第17話 底
アヤさんが土魔法で作った2mほどの高さの台から俺たちは飛び降りた。
どうやら湖の中の孤島のような場所に落とされたらしい。直径10メートルほどの地面の周りを深緑色の液体が取り囲んでいる。嫌な感じの泡も湧いていて、見るからに毒がありそうな雰囲気だ。
「カタカタカタカタ」
不意に乾いた音が聞こえてくる。音のする方を見やると体長2mを超える巨大なカニがいた。苔が生えた銀色の甲羅が鈍く光っている。鎧カニ――レベルは俺たちと同じ26だ。
「こいつは手強いぞ!」
俺が叫ぶと同時に鎧カニが横向きに突進してきた。疾い。
俺はカウンター気味に『天魔のハルバード』を突き立てる。
ガキン! と金属音が響く。これまですべての敵を一撃で屠ってきた『天魔のハルバード』をもってしても貫けない。表面が軽くえぐれているだけだ。だが、エンチャントされた雷属性は有効なようで、カニは一瞬硬直する。
カニの正面に位置していたアヤさんがその隙を見逃さずに、縦に回転してから全体重を乗せた爪攻撃を放つ――【破転爪】アイアンボアと戦っている時にアヤさんが覚えたスキルだ。
一撃のダメージは連撃系の【乱撃爪】よりも大きい。
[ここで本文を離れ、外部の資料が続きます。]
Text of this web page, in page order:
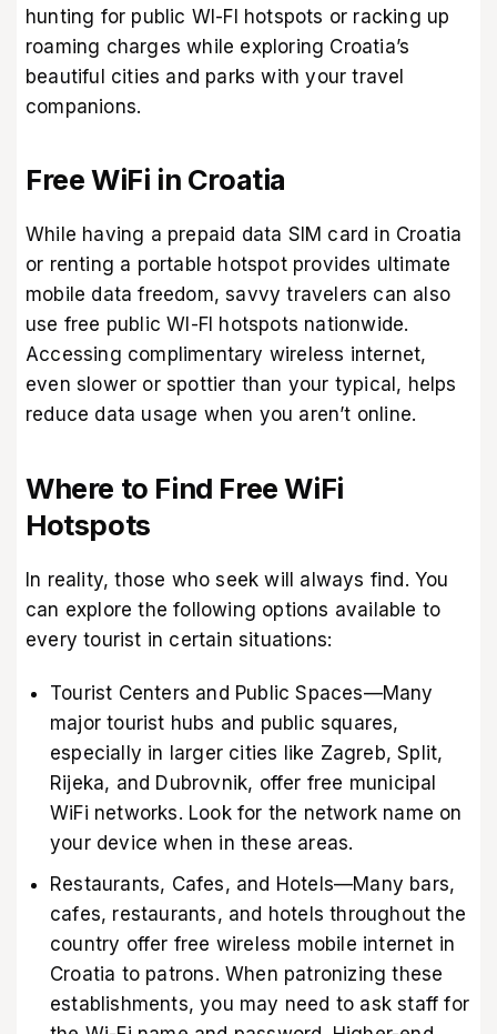
hunting for public WI-FI hotspots or racking up
roaming charges while exploring Croatia’s
beautiful cities and parks with your travel
companions.
Free WiFi in Croatia
While having a prepaid data SIM card in Croatia
or renting a portable hotspot provides ultimate
mobile data freedom, savvy travelers can also
use free public WI-FI hotspots nationwide.
Accessing complimentary wireless internet,
even slower or spottier than your typical, helps
reduce data usage when you aren’t online.
Where to Find Free WiFi
Hotspots
In reality, those who seek will always find. You
can explore the following options available to
every tourist in certain situations:
Tourist Centers and Public Spaces—Many
major tourist hubs and public squares,
especially in larger cities like Zagreb, Split,
Rijeka, and Dubrovnik, offer free municipal
WiFi networks. Look for the network name on
your device when in these areas.
Restaurants, Cafes, and Hotels—Many bars,
cafes, restaurants, and hotels throughout the
country offer free wireless mobile internet in
Croatia to patrons. When patronizing these
establishments, you may need to ask staff for

致命傷とまではいかないがかなりのダメージが入ったようだ。
アヤさんは【破転爪】に火属性を付与していた。もしかしたら火属性が有効なのかもしれない。そう思った俺は間髪入れずに【ファイヤーランス】を放った。
だが、思ったほどのダメージは入らない。その時、視界の隅に新手の鎧カニが現れた。こちらに向かって毒沼のなかを横向きに進んでいる。こいつに手間取りすぎると危険な状況になってしまう。
鎧カニは方向転換するとアヤさんに向かって、横向きに突進していく。こちらに背を向けている鎧カニに【雷束撃】を放つと、雷ビームの直撃を受けてカニは硬直した。そこをアヤさんがふたたび回転しながら【破転爪】を放つ。だが、硬い甲羅に阻まれて逆に弾き返されてしまう。火属性や雷属性の攻撃自体は通っているようだが、物理攻撃はほとんど通っていない。
「アヤさん、奴の弱点は正面だ!」
「ニャ(だな)」
ふたたび【雷束撃】を放ちカニを硬直させる。その隙にアヤさんが敵の正面に廻り込むが、敵は自分の弱点を知っているようで、方向転換を試みようとする。
「させるか!」
俺は【雷束撃】を二連続で放った。そこにアヤさんが雷属性を付与した【破転爪】を放つ。
カニの片目が切り落とされ、体液が滴り落ちている。硬直しているカニに対してアヤさんは雷属性をエンチャントしたまま、左右からの高速猫パンチ【乱撃爪】を連発した。
アヤさんの8連撃を受けてカニはついに力尽き、俺のレベルが27に上がった。
レベルが上ってマックスになったMPをふんだんに使って俺は土魔法で厚めの壁を作る。新手の鎧カニは壁を乗り越えようとして失敗し、方向転換した。狙い通りだ。
俺は壁の切れ目で待ち構えて、こちらに正面を向けた状態で横走してきたカニに【五月雨突き】を放つ。槍で覚えたスキルだがハルバードでも使用可能だ。
十分な手応えがあったがカニは5連撃に耐えきった。間髪入れずにふたたび【五月雨突き】を放つとようやく鎧カニは力尽き、アヤさんのレベルも27に上がった。
ドロップアイテムは『カニカマ』だった。スーパーで売っているカニカマは魚のすり身にカニエキスを加えたものらしいが、これはたぶん純粋なカニカマなのだろう。
ちょっとつまんで食べてみたが、普通に蟹の味がした。アヤさんも食べたがっているようなので、手で引き裂いて少量を渡す。毒入りの可能性があるのでいきなり全部食べるのは危険だと思ったのだが、アヤさんはちょっと不満そうだ。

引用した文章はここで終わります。